[[ Given data, beginning ]]

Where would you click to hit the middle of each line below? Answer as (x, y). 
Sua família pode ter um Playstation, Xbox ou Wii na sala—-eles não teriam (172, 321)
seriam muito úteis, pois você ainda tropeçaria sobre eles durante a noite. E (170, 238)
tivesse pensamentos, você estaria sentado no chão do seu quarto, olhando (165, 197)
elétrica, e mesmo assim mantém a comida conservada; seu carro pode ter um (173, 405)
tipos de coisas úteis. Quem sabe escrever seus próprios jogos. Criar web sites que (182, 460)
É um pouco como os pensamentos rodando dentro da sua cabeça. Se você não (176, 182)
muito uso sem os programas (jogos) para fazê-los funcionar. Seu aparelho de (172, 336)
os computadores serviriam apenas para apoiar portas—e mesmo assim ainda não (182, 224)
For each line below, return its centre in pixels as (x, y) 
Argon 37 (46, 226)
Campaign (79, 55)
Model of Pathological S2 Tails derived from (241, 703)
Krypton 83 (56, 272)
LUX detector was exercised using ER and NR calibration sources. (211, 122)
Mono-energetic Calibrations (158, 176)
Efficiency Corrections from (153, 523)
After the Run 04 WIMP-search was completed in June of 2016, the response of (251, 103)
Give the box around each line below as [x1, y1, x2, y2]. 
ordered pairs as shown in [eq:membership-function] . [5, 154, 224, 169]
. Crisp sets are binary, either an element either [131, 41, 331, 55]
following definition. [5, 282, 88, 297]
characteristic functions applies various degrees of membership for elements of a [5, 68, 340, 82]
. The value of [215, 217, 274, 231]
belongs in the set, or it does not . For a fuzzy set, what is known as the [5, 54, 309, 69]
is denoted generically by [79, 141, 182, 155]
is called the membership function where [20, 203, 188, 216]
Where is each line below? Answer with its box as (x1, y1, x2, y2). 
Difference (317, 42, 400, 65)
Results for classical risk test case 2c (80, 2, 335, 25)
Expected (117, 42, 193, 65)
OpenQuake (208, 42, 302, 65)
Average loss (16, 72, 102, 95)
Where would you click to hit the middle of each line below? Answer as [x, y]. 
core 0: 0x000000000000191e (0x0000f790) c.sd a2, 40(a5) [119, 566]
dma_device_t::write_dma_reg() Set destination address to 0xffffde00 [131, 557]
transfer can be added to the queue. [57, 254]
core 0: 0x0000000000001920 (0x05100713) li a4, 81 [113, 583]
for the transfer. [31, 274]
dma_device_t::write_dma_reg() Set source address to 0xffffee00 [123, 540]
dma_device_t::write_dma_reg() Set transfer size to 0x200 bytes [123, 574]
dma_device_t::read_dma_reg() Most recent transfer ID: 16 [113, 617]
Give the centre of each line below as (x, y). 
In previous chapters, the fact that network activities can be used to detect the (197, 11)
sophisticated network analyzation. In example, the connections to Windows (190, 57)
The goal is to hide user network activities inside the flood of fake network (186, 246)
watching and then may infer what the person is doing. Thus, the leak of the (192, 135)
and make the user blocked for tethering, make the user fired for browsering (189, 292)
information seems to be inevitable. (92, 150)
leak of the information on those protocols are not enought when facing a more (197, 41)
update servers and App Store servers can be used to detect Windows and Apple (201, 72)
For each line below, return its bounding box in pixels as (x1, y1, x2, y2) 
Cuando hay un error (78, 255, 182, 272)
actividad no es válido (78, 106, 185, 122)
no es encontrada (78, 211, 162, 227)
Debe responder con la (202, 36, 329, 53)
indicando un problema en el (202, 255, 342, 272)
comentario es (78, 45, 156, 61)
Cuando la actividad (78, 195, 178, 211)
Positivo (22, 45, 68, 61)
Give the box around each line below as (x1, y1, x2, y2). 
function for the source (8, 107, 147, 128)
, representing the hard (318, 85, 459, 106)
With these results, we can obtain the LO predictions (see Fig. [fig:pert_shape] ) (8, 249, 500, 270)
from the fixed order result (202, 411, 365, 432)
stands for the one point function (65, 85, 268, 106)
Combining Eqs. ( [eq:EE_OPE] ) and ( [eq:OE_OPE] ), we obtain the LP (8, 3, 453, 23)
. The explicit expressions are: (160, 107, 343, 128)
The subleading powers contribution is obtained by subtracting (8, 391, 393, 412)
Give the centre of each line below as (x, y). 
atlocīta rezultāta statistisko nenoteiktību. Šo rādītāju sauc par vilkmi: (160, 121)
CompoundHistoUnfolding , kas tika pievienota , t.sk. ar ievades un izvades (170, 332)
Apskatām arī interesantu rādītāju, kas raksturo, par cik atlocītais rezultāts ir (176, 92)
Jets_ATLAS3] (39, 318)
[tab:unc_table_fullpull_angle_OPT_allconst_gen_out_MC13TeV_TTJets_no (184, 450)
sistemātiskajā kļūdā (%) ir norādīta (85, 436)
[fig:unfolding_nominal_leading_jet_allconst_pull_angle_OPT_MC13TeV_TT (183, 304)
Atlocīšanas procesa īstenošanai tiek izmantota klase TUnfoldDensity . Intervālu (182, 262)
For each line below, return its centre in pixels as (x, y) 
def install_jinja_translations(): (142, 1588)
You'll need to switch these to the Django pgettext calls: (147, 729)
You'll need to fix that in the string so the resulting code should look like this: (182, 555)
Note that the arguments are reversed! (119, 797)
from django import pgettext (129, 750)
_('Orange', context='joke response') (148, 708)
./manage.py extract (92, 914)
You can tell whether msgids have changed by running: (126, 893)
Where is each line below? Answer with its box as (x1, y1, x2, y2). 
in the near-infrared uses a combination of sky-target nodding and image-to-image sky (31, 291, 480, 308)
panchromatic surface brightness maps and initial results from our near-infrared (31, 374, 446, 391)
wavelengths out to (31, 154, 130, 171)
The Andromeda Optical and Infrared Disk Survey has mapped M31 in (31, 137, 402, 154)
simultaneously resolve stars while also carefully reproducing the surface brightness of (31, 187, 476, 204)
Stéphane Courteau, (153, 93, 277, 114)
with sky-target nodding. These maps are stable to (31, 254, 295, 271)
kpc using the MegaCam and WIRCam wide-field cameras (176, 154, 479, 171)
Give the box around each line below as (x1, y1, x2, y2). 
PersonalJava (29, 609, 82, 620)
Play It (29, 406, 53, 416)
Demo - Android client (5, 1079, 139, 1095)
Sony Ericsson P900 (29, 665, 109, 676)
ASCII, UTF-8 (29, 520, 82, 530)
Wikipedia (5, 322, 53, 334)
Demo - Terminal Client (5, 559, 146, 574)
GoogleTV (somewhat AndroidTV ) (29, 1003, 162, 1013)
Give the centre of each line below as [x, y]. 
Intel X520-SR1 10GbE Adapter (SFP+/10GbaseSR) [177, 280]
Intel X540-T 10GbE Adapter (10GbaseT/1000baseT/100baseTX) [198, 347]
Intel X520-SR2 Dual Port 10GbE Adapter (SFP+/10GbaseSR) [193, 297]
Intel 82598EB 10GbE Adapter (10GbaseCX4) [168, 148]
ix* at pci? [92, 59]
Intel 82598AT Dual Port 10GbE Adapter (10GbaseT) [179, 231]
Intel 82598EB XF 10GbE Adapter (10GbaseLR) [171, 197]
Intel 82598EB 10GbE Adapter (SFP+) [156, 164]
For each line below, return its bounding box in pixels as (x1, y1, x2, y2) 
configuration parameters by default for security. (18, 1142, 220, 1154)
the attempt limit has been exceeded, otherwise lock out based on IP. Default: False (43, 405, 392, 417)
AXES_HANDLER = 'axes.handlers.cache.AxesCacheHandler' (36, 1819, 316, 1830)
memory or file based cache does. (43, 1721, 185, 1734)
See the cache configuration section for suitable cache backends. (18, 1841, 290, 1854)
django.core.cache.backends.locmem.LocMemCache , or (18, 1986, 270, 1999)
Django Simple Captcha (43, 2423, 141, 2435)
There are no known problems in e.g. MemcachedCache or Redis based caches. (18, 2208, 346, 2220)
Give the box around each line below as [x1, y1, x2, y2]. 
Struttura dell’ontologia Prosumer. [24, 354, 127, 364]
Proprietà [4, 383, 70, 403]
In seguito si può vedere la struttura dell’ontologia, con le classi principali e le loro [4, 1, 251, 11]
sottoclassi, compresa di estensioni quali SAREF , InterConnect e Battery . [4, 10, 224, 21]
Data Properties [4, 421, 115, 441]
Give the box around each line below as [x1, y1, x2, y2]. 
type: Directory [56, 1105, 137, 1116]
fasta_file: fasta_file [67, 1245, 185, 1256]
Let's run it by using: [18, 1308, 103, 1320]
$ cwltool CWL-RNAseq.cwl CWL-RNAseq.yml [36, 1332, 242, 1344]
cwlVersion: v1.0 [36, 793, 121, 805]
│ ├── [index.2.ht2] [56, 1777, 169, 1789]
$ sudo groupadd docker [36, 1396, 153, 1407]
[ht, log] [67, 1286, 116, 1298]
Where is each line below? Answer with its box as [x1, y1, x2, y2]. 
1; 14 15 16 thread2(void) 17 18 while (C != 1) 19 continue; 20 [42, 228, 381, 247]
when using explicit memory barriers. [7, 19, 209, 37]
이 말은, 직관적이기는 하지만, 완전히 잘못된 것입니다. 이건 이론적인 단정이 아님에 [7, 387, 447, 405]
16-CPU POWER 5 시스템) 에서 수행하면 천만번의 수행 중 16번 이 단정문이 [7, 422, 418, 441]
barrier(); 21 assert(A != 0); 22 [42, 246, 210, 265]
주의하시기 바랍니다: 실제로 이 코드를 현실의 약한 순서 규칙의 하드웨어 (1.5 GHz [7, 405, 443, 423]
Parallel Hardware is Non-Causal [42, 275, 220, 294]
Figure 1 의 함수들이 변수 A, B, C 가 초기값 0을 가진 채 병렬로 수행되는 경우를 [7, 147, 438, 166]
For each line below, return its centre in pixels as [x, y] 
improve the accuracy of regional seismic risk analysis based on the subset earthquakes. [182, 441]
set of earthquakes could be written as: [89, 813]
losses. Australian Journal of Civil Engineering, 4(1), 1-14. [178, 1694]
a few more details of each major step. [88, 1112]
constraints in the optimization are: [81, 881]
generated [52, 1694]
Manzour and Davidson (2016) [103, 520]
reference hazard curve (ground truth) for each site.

[[ Given data, end ]]

The problem
Return, with no change at all, every line in the entries above from the line containing "Model of Pathological" through the line containing "After the Run".

Exercise output
Model of Pathological S2 Tails derived from (241, 703)
Krypton 83 (56, 272)
LUX detector was exercised using ER and NR calibration sources. (211, 122)
Mono-energetic Calibrations (158, 176)
Efficiency Corrections from (153, 523)
After the Run 04 WIMP-search was completed in June of 2016, the response of (251, 103)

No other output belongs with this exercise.